As far as dye, I don't see why you couldn't once he is cleared, although the silver _may_ distort the color a bit, especially if you choose a lighter color. Obviously, Ladywolfe's color choice was dark enough! Very cute!! I would love to try dying Trev, unfortunately he's black as black can be! I would have to bleach him; no thanks!!!


----------



## tortoise (Feb 5, 2012)

mom24doggies said:


> I'm just curious, why is he going to be disqualified?


I think he is going to be too big. He is 4 months old and 13". There is a local He has an umbilical hernia that the vets won't repair unless he is neutered at the same time. He has white spots inbetween the pads of his feet.

Other than that  he is very nice. Maybe a little long in the back? Or maybe I haven't mastered the puppy cut.


----------



## mom24doggies (Mar 28, 2011)

tortoise said:


> I think he is going to be too big. He is 4 months old and 13". There is a local He has an umbilical hernia that the vets won't repair unless he is neutered at the same time. He has white spots inbetween the pads of his feet.
> 
> Other than that  he is very nice. Maybe a little long in the back?

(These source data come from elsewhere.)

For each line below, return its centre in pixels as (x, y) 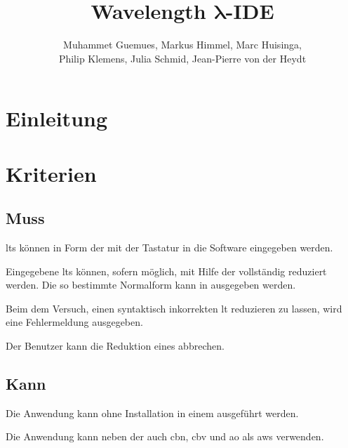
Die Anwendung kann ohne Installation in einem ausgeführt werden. (152, 413)
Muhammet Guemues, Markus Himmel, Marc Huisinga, (182, 45)
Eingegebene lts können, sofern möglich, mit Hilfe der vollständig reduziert (166, 271)
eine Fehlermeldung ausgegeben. (74, 322)
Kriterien (51, 173)
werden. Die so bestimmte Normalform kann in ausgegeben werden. (151, 285)
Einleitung (57, 118)
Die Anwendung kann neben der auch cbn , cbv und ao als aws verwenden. (165, 436)
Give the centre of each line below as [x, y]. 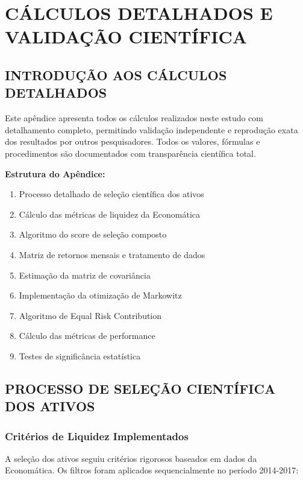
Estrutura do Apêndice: [55, 173]
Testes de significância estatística [80, 355]
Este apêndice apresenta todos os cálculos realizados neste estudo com [134, 118]
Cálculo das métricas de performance [87, 336]
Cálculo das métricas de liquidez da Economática [109, 214]
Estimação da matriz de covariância [85, 275]
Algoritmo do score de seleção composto [93, 234]
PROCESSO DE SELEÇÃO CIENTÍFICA [140, 388]
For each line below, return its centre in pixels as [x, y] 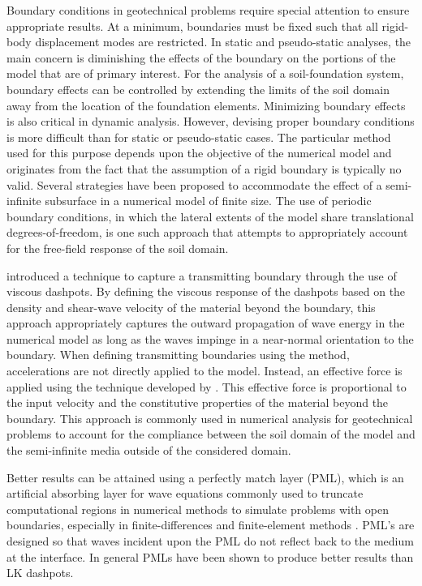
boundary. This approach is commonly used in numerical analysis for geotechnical [210, 418]
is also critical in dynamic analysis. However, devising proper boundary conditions [211, 121]
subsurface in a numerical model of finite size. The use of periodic [208, 201]
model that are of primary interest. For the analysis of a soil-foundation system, [205, 73]
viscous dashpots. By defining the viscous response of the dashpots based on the [206, 291]
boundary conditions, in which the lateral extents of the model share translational [210, 216]
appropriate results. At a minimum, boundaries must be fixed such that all [192, 26]
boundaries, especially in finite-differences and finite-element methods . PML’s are [211, 525]
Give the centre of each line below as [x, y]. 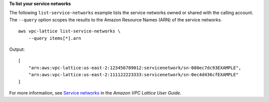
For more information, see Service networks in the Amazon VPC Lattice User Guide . [95, 93]
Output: [17, 49]
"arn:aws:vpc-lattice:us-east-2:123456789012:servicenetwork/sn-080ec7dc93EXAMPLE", [135, 68]
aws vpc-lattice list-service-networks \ [69, 31]
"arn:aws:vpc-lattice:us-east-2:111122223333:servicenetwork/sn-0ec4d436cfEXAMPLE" [134, 75]
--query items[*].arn [55, 38]
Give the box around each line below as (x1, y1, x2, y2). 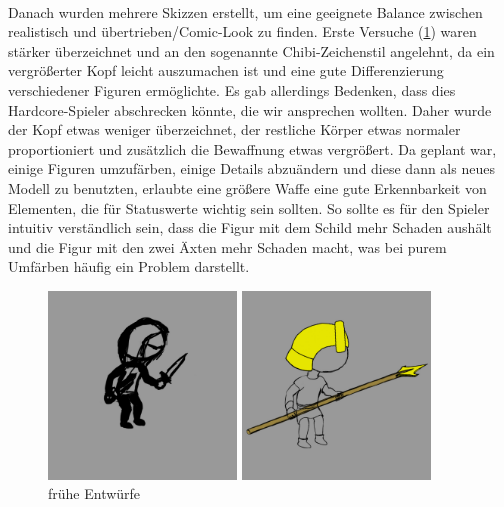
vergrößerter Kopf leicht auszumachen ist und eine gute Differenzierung (8, 60, 444, 81)
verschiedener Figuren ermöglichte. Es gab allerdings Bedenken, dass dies (8, 79, 456, 100)
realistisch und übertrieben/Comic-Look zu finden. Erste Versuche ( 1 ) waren (8, 21, 477, 42)
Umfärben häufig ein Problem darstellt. (8, 256, 250, 277)
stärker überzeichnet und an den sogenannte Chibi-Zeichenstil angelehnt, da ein (8, 40, 495, 61)
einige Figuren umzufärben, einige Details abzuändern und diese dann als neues (8, 158, 495, 179)
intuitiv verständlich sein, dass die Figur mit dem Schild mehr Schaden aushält (8, 217, 492, 238)
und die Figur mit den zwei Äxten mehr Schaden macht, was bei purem (8, 236, 447, 257)
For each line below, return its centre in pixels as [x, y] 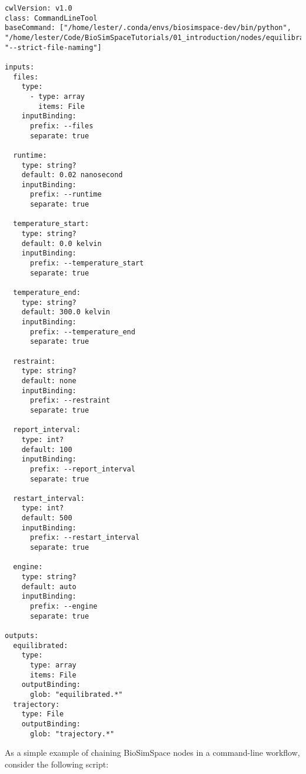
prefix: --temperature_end [82, 332]
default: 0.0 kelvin [61, 243]
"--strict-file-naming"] [53, 47]
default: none [49, 381]
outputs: [22, 636]
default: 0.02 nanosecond [72, 175]
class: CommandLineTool [51, 18]
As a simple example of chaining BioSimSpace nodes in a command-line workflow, [152, 753]
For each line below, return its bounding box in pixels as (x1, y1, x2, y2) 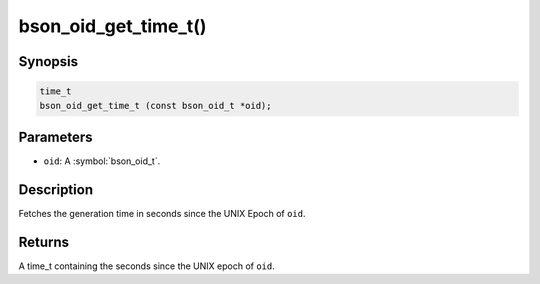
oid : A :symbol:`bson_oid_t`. (43, 155, 161, 167)
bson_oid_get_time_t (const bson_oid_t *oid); (39, 100, 272, 111)
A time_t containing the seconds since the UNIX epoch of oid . (18, 260, 275, 272)
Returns (18, 233, 70, 250)
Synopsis (18, 53, 79, 70)
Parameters (18, 128, 93, 145)
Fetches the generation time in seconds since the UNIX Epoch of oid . (18, 207, 306, 219)
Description (18, 181, 94, 198)
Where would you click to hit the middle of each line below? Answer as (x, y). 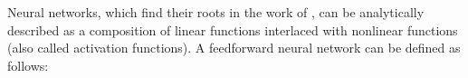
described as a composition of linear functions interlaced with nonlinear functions (233, 29)
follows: (28, 65)
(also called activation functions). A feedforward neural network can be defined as (234, 48)
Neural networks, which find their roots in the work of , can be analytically (216, 12)
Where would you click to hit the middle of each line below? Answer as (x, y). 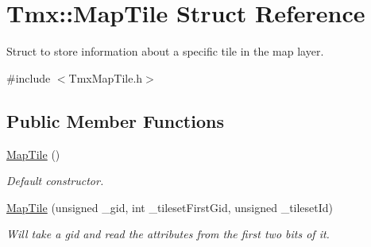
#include (29, 77)
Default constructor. (55, 181)
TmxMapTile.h (106, 77)
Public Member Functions (115, 120)
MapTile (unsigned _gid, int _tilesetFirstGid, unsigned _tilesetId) (170, 207)
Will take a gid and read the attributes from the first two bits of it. (168, 234)
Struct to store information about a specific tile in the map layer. (165, 51)
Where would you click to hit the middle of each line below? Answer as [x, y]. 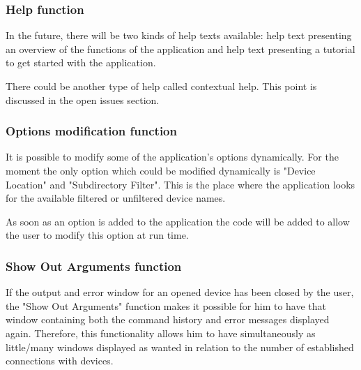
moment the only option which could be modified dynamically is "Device [161, 170]
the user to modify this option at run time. [97, 235]
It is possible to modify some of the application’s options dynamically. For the [172, 157]
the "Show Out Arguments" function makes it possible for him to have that [166, 305]
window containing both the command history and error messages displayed [168, 319]
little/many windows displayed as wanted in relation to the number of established [180, 347]
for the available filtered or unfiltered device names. [116, 198]
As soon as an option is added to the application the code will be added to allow [178, 221]
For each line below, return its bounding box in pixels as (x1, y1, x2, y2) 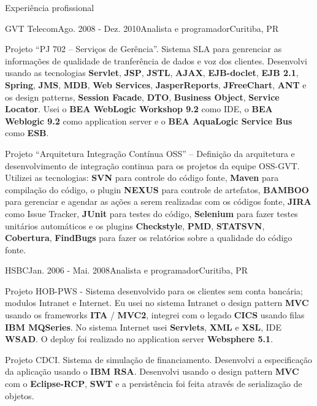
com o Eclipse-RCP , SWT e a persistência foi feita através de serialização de (5, 377, 302, 390)
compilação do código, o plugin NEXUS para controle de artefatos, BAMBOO (5, 183, 309, 196)
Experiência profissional (5, 1, 94, 13)
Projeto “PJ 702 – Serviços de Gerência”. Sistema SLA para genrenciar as (5, 42, 282, 55)
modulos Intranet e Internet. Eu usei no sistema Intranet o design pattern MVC (5, 296, 309, 309)
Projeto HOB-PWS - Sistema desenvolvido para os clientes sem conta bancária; (5, 284, 303, 297)
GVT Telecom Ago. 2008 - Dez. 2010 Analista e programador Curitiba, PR (5, 21, 279, 34)
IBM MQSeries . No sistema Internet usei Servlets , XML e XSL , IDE (5, 320, 281, 333)
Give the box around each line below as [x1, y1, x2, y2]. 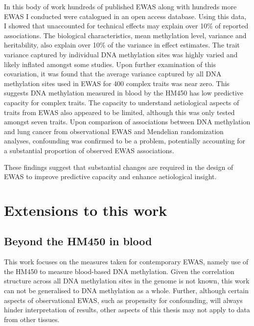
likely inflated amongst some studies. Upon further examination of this [4, 59, 216, 69]
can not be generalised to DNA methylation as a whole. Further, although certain [4, 285, 249, 296]
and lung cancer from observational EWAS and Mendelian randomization [4, 126, 224, 136]
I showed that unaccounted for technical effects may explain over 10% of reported [4, 21, 249, 31]
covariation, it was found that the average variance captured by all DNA [4, 69, 222, 79]
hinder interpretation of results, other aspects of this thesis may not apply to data [4, 304, 250, 315]
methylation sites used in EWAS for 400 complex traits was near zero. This [4, 78, 230, 88]
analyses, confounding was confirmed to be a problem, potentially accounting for [4, 136, 246, 146]
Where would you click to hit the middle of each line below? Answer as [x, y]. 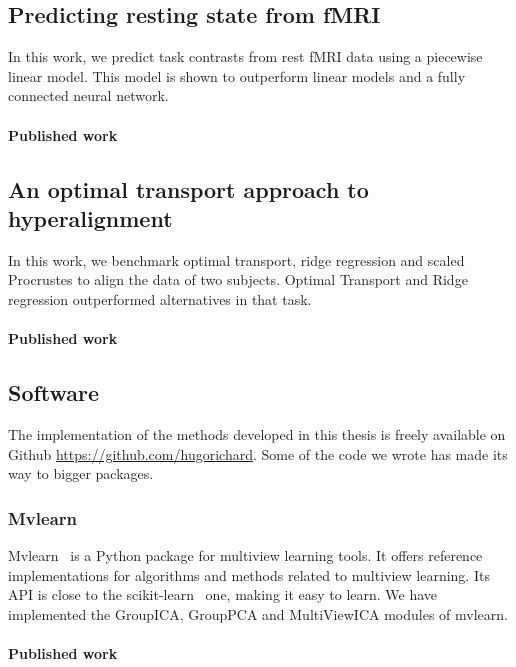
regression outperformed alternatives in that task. [160, 298]
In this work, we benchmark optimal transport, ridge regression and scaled [236, 259]
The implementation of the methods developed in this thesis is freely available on [257, 433]
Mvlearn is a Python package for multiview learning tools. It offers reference [245, 554]
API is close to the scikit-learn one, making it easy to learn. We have [223, 594]
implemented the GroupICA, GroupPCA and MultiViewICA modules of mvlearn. [258, 613]
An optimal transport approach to [188, 188]
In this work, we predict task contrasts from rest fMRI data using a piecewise [245, 56]
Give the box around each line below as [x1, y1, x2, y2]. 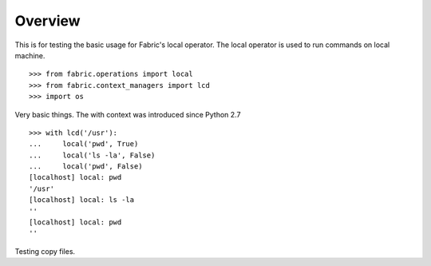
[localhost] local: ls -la [29, 196, 135, 204]
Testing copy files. [14, 246, 76, 256]
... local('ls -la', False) [29, 150, 156, 160]
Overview [14, 12, 81, 30]
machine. [14, 50, 45, 60]
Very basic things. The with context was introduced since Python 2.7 [14, 109, 241, 119]
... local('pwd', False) [29, 162, 143, 171]
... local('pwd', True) [29, 140, 139, 149]
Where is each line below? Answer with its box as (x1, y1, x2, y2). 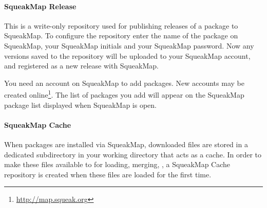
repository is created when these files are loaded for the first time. (4, 169, 212, 179)
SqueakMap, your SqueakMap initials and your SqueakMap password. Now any (4, 40, 254, 51)
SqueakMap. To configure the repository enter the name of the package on (4, 30, 238, 41)
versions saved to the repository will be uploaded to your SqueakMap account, (4, 50, 251, 61)
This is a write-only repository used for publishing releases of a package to (4, 20, 238, 31)
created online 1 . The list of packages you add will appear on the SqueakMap (4, 88, 244, 100)
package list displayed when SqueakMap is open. (4, 99, 157, 110)
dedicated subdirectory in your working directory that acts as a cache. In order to (4, 149, 262, 159)

Or maybe I haven't mastered the puppy cut.


Aww, too bad, he's really pretty.  I've heard that sometimes poodles that are going to clear to silver or blue get white hairs in their pads, so maybe that's all that is?


----------



## tortoise (Feb 5, 2012)

Ladywolfe said:


> I did, Manic Panic Pink....


That looks really good for color intensity! What brand is that dye?


----------



## tortoise (Feb 5, 2012)

mom24doggies said:


> Aww, too bad, he's really pretty.  I've heard that sometimes poodles that are going to clear to silver or blue get white hairs in their pads, so maybe that's all that is?



I got interrupted with half a sentence hanging in there. Sorry! I was going to say that there is a show very close to me when he is 7 months old, in May. If he is under 15" - even by a hair - I will take him. That will decide what I do with him. My only purpose in showing is to have fun, learn show coat/maintenance/clips, meet people, see other pretty dogs.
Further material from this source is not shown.